# MacSign Software question?



## BlankApparel (Dec 17, 2006)

I'm a Corel and PC user that made a move over to the Mac and in lieu of using Windows XP virtually (I do on my Mac), I want to use the Mac only.

So, I just bought a new Summa plotter and it came with MacSign software XP-X v. 7.2. This really is a very limited program that basically just allows you to drop in an AI/eps image/file and plot it. It does work for this (pretty terrible they make you pay big money for any features though) limited use only.

Can anyone tell me if it is possible to:

1. Increase the weed border (it cuts the border right on the image which makes weeding much more work for sticky vinyls)
2. Mirror image directly in MacSign?

Thanks.


----------



## tdeals (Dec 13, 2006)

Greetings and Salutations from another Summa (D-75R) and Mac fanatic/user! Congrats on your choice of a cutter. 

Now with that said, I don't like MacSign Cut either as it is crippled. Thus far, I have not been able to adjust the weed border.

However, the icon that looks like the two "D"s facing each other in the MacSign Cut toolbar allows you to reflect. Whenever I have used MacSign Cut, I imported my image in already reflected.

May I suggest another piece of software? 
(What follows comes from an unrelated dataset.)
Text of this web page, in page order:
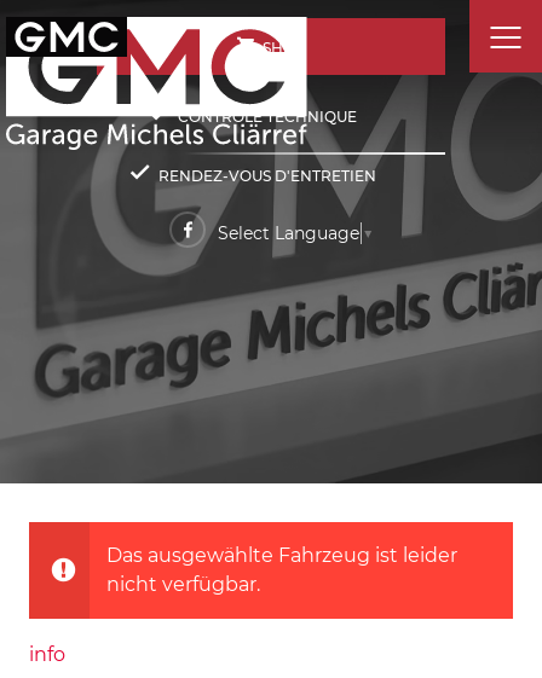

SignCut-X2 for the Mac OS. Download the demo and I'm sure you would desire to purchase it for power, feature set, affordable purchase options and Summa cutter compatibility. It works with Corel, Illustrator and Inkscape.

And hey, I love my Mac.


----------



## BlankApparel (Dec 17, 2006)

AdriaticBlue,

Wonderful. That app. looks much more industry friendly. I also read the scoop about Inkscape on their site and it sounds fantastic. I'll be on it today.
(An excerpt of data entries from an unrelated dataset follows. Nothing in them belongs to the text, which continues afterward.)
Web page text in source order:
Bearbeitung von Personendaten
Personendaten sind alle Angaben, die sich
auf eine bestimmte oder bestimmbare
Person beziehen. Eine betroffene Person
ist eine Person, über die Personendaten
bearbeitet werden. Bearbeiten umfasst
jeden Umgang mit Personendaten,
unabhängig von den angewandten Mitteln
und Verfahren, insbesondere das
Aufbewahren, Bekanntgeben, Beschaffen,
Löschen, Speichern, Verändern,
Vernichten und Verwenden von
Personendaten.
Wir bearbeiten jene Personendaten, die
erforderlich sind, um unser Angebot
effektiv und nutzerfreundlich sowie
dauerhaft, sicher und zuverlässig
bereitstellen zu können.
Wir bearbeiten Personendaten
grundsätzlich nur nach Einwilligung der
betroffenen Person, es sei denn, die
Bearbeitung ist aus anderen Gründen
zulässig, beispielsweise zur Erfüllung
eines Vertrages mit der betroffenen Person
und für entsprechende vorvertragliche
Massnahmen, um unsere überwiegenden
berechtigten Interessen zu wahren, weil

I love my Macs too! Ever since I made the switch to the Mac two years ago, it's been fantastic. Never had to reformat and I can honestly say, I have never crashed. I still get the PC folk bagging it but hey, I run Windows... it's in the background and restarts in about 10-15 secs.

Thanks for the info.


----------



## Ujudgnme2 (Mar 28, 2006)

I would love to know the benefits of a MAC computer vs PC for tshirt printing...in particular heat press.


----------